The Predivac binding score is calculated by establishing a predictive correlation between the SDRs in the HLA query protein(s) and the SDRs associated with HLA class I or class II proteins of known specificity from a pre-generated database (PredivacDB), by following the next steps: (i) SDRs are identified in the HLA protein sequence; (ii) PredivacDB is queried with the SDRs to retrieve peptide ligands associated with HLA proteins sharing similar residues in these positions (SDRs are considered similar if their sequence comparison using the BLOSUM62 substitution matrix returns a positive score); (iii) amino acid frequencies and weights are calculated from the binding data and (iv) in silico T-cell epitope mapping is carried out by parsing the protein sequence (query) into overlapping 9-mer segments (peptides), which are recursively assigned a binding score with the SDR-derived position weight matrix (sliding window technique). Predivac-3.0 selects by default T-cell epitopes scoring in the top 1% of the full set of peptides for a given protein, i.e. it employs a Peptide Percentile Rank (PPR) of binding scores of 1 (PPR = 1). However, the user is allowed to retrieve a greater number of putative T-cell epitopes by setting higher stringencies of 1, 2 or 3.

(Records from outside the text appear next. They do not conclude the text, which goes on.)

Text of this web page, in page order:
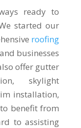
ready to
started our
roofing
businesses
offer gutter
skylight
installation,
benefit from
to assisting
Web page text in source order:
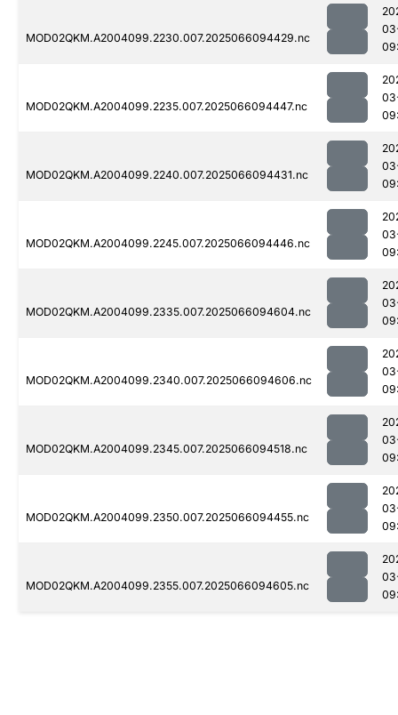
MOD02QKM.A2004099.2230.007.2025066094429.nc
MOD02QKM.A2004099.2235.007.2025066094447.nc
MOD02QKM.A2004099.2240.007.2025066094431.nc
MOD02QKM.A2004099.2245.007.2025066094446.nc
MOD02QKM.A2004099.2335.007.2025066094604.nc
MOD02QKM.A2004099.2340.007.2025066094606.nc
MOD02QKM.A2004099.2345.007.2025066094518.nc
MOD02QKM.A2004099.2350.007.2025066094455.nc
MOD02QKM.A2004099.2355.007.2025066094605.nc

Ethnicity-Driven T-Cell Epitope Mapping of Viral Proteomes

A workflow of the algorithm is presented in Figure 1, showing that Predivac-3.0 accepts as input both protein sequences (Fasta file) and full proteome sequences (multi-Fasta file). The method runs for single HLA alleles (allele-specific T-cell epitope prediction) and for specific target populations (ethnicity-driven T-cell epitope prediction), by fetching HLA allele frequency distributions from ethnic populations available at the AFND. Ethnicity-driven T-cell epitope mapping follows a five-step process: (i) the user sets a target geographic region or country; (ii) the program retrieves from the AFND all available HLA class I and class II allele frequencies for population samples occurring in this country/region; (iii) the program applies the Predivac scoring scheme to predict T-cell epitopes for each HLA allele and then it searches for promiscuous epitopes restricted to as many alleles as possible in the target population; (iv) population coverage is calculated for each promiscuous T-cell epitope as the fraction of individuals that would be potentially covered in the selected target population, by implementing a previously reported algorithm (50); and (v) two alternative methods are implemented to select T-cell epitopes based on population coverage: (a) Epitope Discovery and (b) Epitope Optimization.

FIGURE 1

Figure 1 Flow-chart representing the steps followed by Predivac-3.0 to perform in silico ethnicity-driven T-cell epitope mapping over viral proteomes. The user must input the sequence of the query proteome (or individual proteins) and set the target population (country or geographic region), upon which the program retrieves from the AFND the HLA class I and class II allele frequency data available for population samples occurring in this country/region. Then, it searches the input proteome/proteins for putative CD8+ and CD4+ T-cell epitopes and epitope-rich regions (clusters/hotspots) by applying the SDR-based approach and querying the PredivacDB (Epitope Discovery mode). Predivac-3.0 also implements a genetic algorithm that explores and optimizes T-cell epitope combinations maximizing population coverage (Epitope Optimization mode).

Epitope Discovery

This method outputs a full list of single putative T-cell epitopes with their corresponding positions in the query proteins sorted by population coverage, providing thus a top-down peptide ranking from the highest to minimal coverage calculated for the target population. In addition, the user is allowed to set a particular Population Coverage Threshold (PCT) to filter the report for T-cell epitopes delivering population coverage values higher than a given threshold (%). By default, the method retrieves all predicted T-cell epitopes (PCT = 0%).

Epitope Optimization

Predivac-3.0 implements a genetic algorithm (GA) that explores numerous combinations of putative epitopes to find a combination of l epitopes that maximizes the target population coverage. The pseudocode of the GA is shown below:

www.frontiersin.org

Predivac-3.0 seeds a first epitope (l = 1) to start the iterative process, which corresponds to the epitope (or individual) delivering the highest population coverage in the target population (BestIndividual). Each individual represents an epitope/HLA restricted alleles predicted by Predivac-3.0 (EpitopesHits). Then, a random population of 100 individuals is generated at each GA cycle (loop in lines 4-26) and subsequently paired with the previous BestIndividual. At each GA iteration (inner loop in lines 9-21), each individual is assigned a fitness score equal to the population coverage calculated for the target population (region/country). The top-20 individuals are selected to breed a new set of individuals by random, pairwise crossover, i.e. the top quintile of epitope combinations that retrieve the highest population coverage. Inner iterations are run until MaxIteration is achieved or until fitness score does not change during last 10 iterations. The GA runs until population coverage reaches a MaxFitness ≥ 99% or until the MaxFitness value does not change in two consecutive cycles by considering 3 significant figures (StopCycle), upon which the list of epitopes (best solution) is returned.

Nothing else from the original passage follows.